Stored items
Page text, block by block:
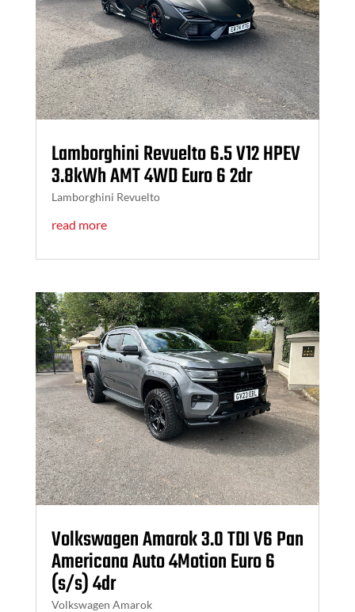
Lamborghini Revuelto 6.5 V12 HPEV
3.8kWh AMT 4WD Euro 6 2dr
Lamborghini Revuelto
read more
Volkswagen Amarok 3.0 TDI V6 Pan
Americana Auto 4Motion Euro 6
(s/s) 4dr
Volkswagen Amarok

* **The task**
Reproduce the data above in full, exactly, with the images removed.

* **Reply**
Page text, block by block:
Lamborghini Revuelto 6.5 V12 HPEV
3.8kWh AMT 4WD Euro 6 2dr
Lamborghini Revuelto
read more
Volkswagen Amarok 3.0 TDI V6 Pan
Americana Auto 4Motion Euro 6
(s/s) 4dr
Volkswagen Amarok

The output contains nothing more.